*Work item:* Return only the lines from the start of the records through the line that contains "miteinbezogen. Bei dem", inclusive; leave out all pictures.
═══ The data ═══
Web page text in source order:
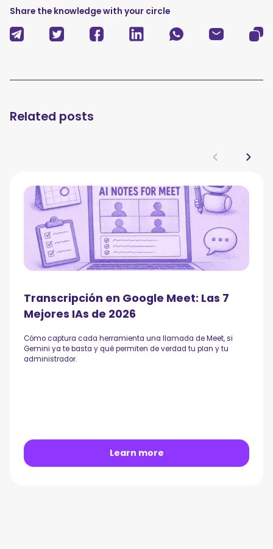
Share the knowledge with your circle
Related posts
Transcripción en Google Meet: Las 7
Mejores IAs de 2026
Cómo captura cada herramienta una llamada de Meet, si
Gemini ya te basta y qué permiten de verdad tu plan y tu
administrador.
Learn more
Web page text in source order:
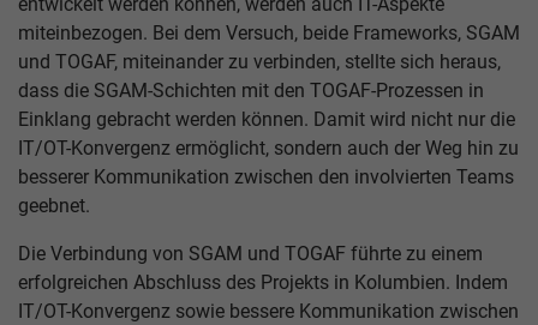
miteinbezogen. Bei dem Versuch, beide Frameworks, SGAM
und TOGAF, miteinander zu verbinden, stellte sich heraus,
dass die SGAM-Schichten mit den TOGAF-Prozessen in
Einklang gebracht werden können. Damit wird nicht nur die
IT/OT-Konvergenz ermöglicht, sondern auch der Weg hin zu
besserer Kommunikation zwischen den involvierten Teams
geebnet.
Die Verbindung von SGAM und TOGAF führte zu einem
erfolgreichen Abschluss des Projekts in Kolumbien. Indem
IT/OT-Konvergenz sowie bessere Kommunikation zwischen
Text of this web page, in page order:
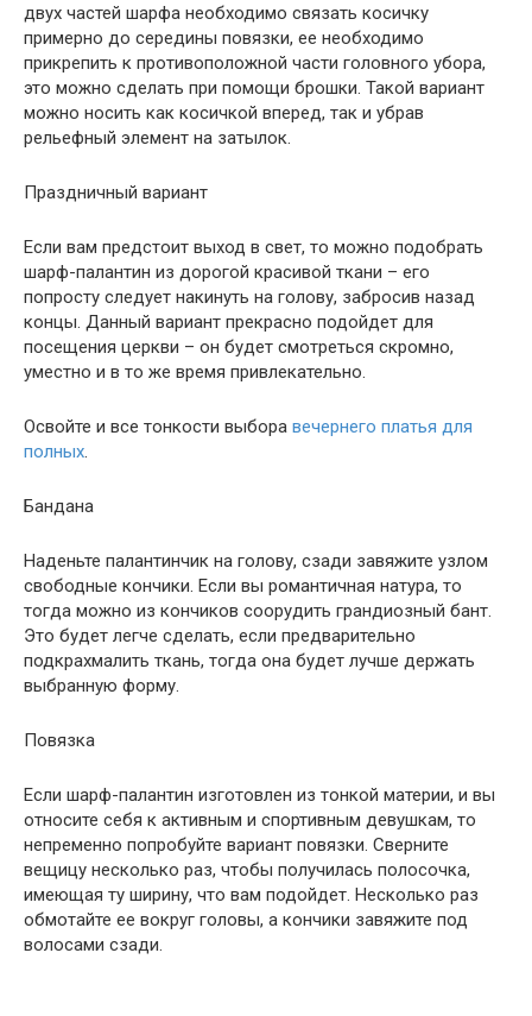
двух частей шарфа необходимо связать косичку
примерно до середины повязки, ее необходимо
прикрепить к противоположной части головного убора,
это можно сделать при помощи брошки. Такой вариант
можно носить как косичкой вперед, так и убрав
рельефный элемент на затылок.
Праздничный вариант
Если вам предстоит выход в свет, то можно подобрать
шарф-палантин из дорогой красивой ткани – его
попросту следует накинуть на голову, забросив назад
концы. Данный вариант прекрасно подойдет для
посещения церкви – он будет смотреться скромно,
уместно и в то же время привлекательно.
Освойте и все тонкости выбора вечернего платья для
полных.
Бандана
Наденьте палантинчик на голову, сзади завяжите узлом
свободные кончики. Если вы романтичная натура, то
тогда можно из кончиков соорудить грандиозный бант.
Это будет легче сделать, если предварительно
подкрахмалить ткань, тогда она будет лучше держать
выбранную форму.
Повязка
Если шарф-палантин изготовлен из тонкой материи, и вы
относите себя к активным и спортивным девушкам, то
непременно попробуйте вариант повязки. Сверните
вещицу несколько раз, чтобы получилась полосочка,
имеющая ту ширину, что вам подойдет. Несколько раз
обмотайте ее вокруг головы, а кончики завяжите под
волосами сзади.
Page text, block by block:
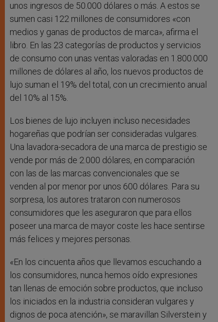
unos ingresos de 50.000 dólares o más. A estos se
sumen casi 122 millones de consumidores «con
medios y ganas de productos de marca», afirma el
libro. En las 23 categorías de productos y servicios
de consumo con unas ventas valoradas en 1.800.000
millones de dólares al año, los nuevos productos de
lujo suman el 19% del total, con un crecimiento anual
del 10% al 15%.
Los bienes de lujo incluyen incluso necesidades
hogareñas que podrían ser consideradas vulgares.
Una lavadora-secadora de una marca de prestigio se
vende por más de 2.000 dólares, en comparación
con las de las marcas convencionales que se
venden al por menor por unos 600 dólares. Para su
sorpresa, los autores trataron con numerosos
consumidores que les aseguraron que para ellos
poseer una marca de mayor coste les hace sentirse
más felices y mejores personas.
«En los cincuenta años que llevamos escuchando a
los consumidores, nunca hemos oído expresiones
tan llenas de emoción sobre productos, que incluso
los iniciados en la industria consideran vulgares y
dignos de poca atención», se maravillan Silverstein y
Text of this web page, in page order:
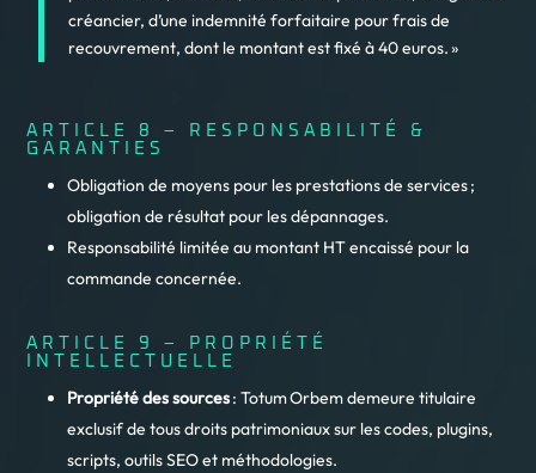
créancier, d’une indemnité forfaitaire pour frais de
recouvrement, dont le montant est fixé à 40 euros. »
ARTICLE 8 – RESPONSABILITÉ &
GARANTIES
Obligation de moyens pour les prestations de services ;
obligation de résultat pour les dépannages.
Responsabilité limitée au montant HT encaissé pour la
commande concernée.
ARTICLE 9 – PROPRIÉTÉ
INTELLECTUELLE
Propriété des sources: Totum Orbem demeure titulaire
exclusif de tous droits patrimoniaux sur les codes, plugins,
scripts, outils SEO et méthodologies.
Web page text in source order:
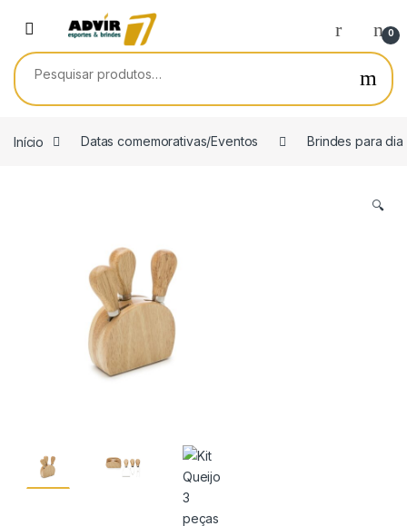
═══
*Written answer:*
Web page text in source order:
Share the knowledge with your circle
Related posts
Transcripción en Google Meet: Las 7
Mejores IAs de 2026
Cómo captura cada herramienta una llamada de Meet, si
Gemini ya te basta y qué permiten de verdad tu plan y tu
administrador.
Learn more
Web page text in source order:
miteinbezogen. Bei dem Versuch, beide Frameworks, SGAM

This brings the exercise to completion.